What needs to be done
The listing below is to be given again in full and word for word, without its images.

Listed entries

==*==

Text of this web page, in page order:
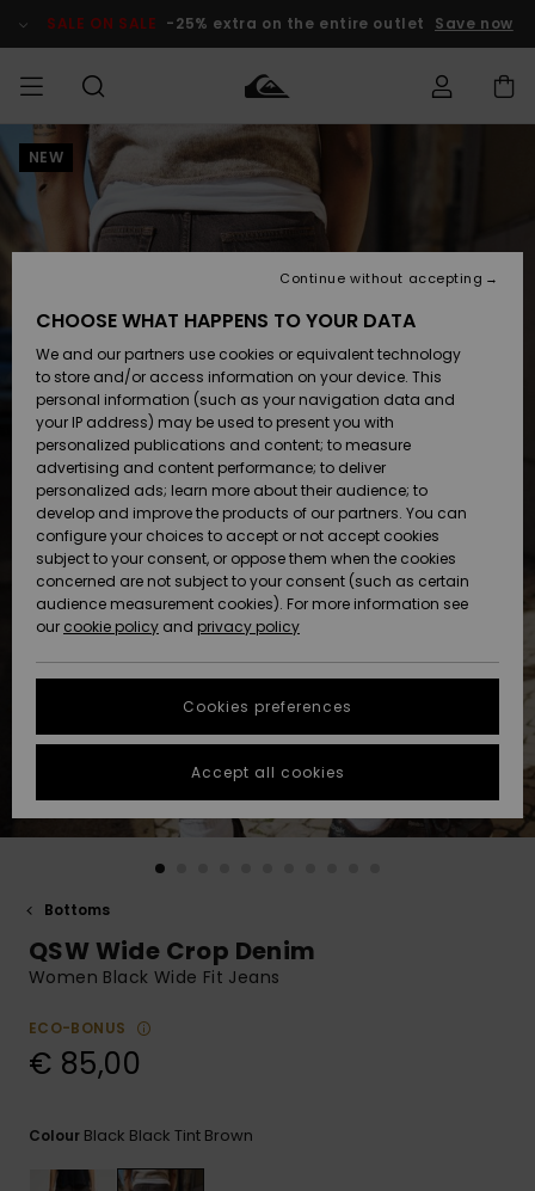
Product SALE ON SALE -25% extra on the entire outlet Save now
MEN Clothing
Accessories
Shoes &
Sandals
Surf
Snow
New
Arrivals
Highlights
Clothing
Accessories
Shoes &
Sandals
Surf
Snow
New
Arrivals
Highlights
Shop
New
Highlights
Snow
SURF
Men's Surf
Shop
Kids' Surf
Highlights
Community
SNOW
Men's Snow
Shop
Kids' Snow
Women
Snow Shop
Highlights
Community
SALE ON
SALE
Outlet Men
Outlet Kids
Outlet
Women
HELP &
CONTACT
Access my
order
Shipping
Payment
Gift Card
Quiksilver
Freedom
Data Protection
Start a
conversation
fastest answer
to your
question.
to the most
common
STORELOCATOR
GIFTCARDS
NEW
Bottoms
QSW Wide Crop Denim
Women Black Wide Fit Jeans
ECO-BONUS
€ 85,00
Colour Black Black Tint Brown
CHOOSE WHAT HAPPENS TO YOUR DATA
We and our partners use cookies or equivalent technology
to store and/or access information on your device. This
personal information (such as your navigation data and
your IP address) may be used to present you with
personalized publications and content; to measure
advertising and content performance; to deliver
personalized ads; learn more about their audience; to
develop and improve the products of our partners. You can
configure your choices to accept or not accept cookies
subject to your consent, or oppose them when the cookies
concerned are not subject to your consent (such as certain
audience measurement cookies). For more information see
our cookie policy and privacy policy
Cookies preferences
Continue without accepting
Accept all cookies

==*==

Your response
Text of this web page, in page order:
Product SALE ON SALE -25% extra on the entire outlet Save now
MEN Clothing
Accessories
Shoes &
Sandals
Surf
Snow
New
Arrivals
Highlights
Clothing
Accessories
Shoes &
Sandals
Surf
Snow
New
Arrivals
Highlights
Shop
New
Highlights
Snow
SURF
Men's Surf
Shop
Kids' Surf
Highlights
Community
SNOW
Men's Snow
Shop
Kids' Snow
Women
Snow Shop
Highlights
Community
SALE ON
SALE
Outlet Men
Outlet Kids
Outlet
Women
HELP &
CONTACT
Access my
order
Shipping
Payment
Gift Card
Quiksilver
Freedom
Data Protection
Start a
conversation
fastest answer
to your
question.
to the most
common
STORELOCATOR
GIFTCARDS
NEW
Bottoms
QSW Wide Crop Denim
Women Black Wide Fit Jeans
ECO-BONUS
€ 85,00
Colour Black Black Tint Brown
CHOOSE WHAT HAPPENS TO YOUR DATA
We and our partners use cookies or equivalent technology
to store and/or access information on your device. This
personal information (such as your navigation data and
your IP address) may be used to present you with
personalized publications and content; to measure
advertising and content performance; to deliver
personalized ads; learn more about their audience; to
develop and improve the products of our partners. You can
configure your choices to accept or not accept cookies
subject to your consent, or oppose them when the cookies
concerned are not subject to your consent (such as certain
audience measurement cookies). For more information see
our cookie policy and privacy policy
Cookies preferences
Continue without accepting
Accept all cookies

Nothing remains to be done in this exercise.